So your no longer interested in Systems testing? Top down analysis nothing new here.



> I have access to FatProphets, FNArena, AusStock and a couple of online investor newletters which suite me fine (brother works for one of them).
> 
> The real interest I have in these is not so much in stock selection as knowledge from which point I can make my own judgements by inclusion of TA. I also enjoy the reading and find market psychology fascinating.




The key to profit is NOT the analysis.



> There is little reason for an extra charting application or data feed hence my request for information about stock market simulation.  I do wish to become a more active trader and have found that for learning, paper trading is fine, up to a point.
> 
> Mastering ones own psychology is the sticking point when making a transition to active trading. I havent always made the greatest decisions, (a lot of 'what ifs') when selling and my useage of stop loss needs to be refined.  Most often I need to take my finger OFF the trigger and follow the PLAN.




Plans are not worth the paper they are written on UNLESS you know they are profitable.
A page or so full of well meaning theory doest guarentee profit.

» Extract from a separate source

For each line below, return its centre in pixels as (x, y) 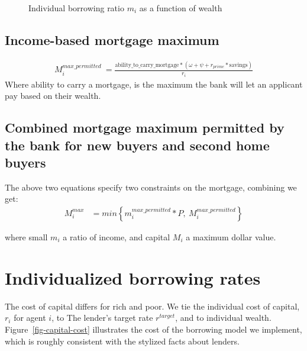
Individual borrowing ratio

> Yes, I could probably spend a year learning a charting package, performing Montecarlo Analysis of trading methodologies, getting lost in the mathematics of Random Probability Distribution, chaos theory etc. Essentially this would mean altering the math to fit the historical pattern, but as we all know the past does not predict the future.




Hmm would have to disagree.What you are left with is a "blueprint" (If you are proficient enogh) of a methodology with a KNOWN expectancy---stay within the blue print and profit is assured.



> But my goal is to be able to effectively manage a portfolio of a dozen stocks. I could only ever EOD trade as work ties me up during the day.  My goals are to beat 15% ROI across a portfolio over twelve months with 2-5% risk per trade with max parcels 10%, 1 -3 trades per week and no spend more than a couple of hours per week(mainly reading).




I trade 3 systems each take around 1 hr a week to maintain and trade.Each return 30-45% P/A un leveraged,and its as boring as hell. 



> You guys obviously have a different set of expectations and time investment potential judging by the number of posts you've made.




We do??? Ever thought that we maybe in our positions by choice and design.



> I will look again at Amibroker, but what I need is something that wont interfere with my goals.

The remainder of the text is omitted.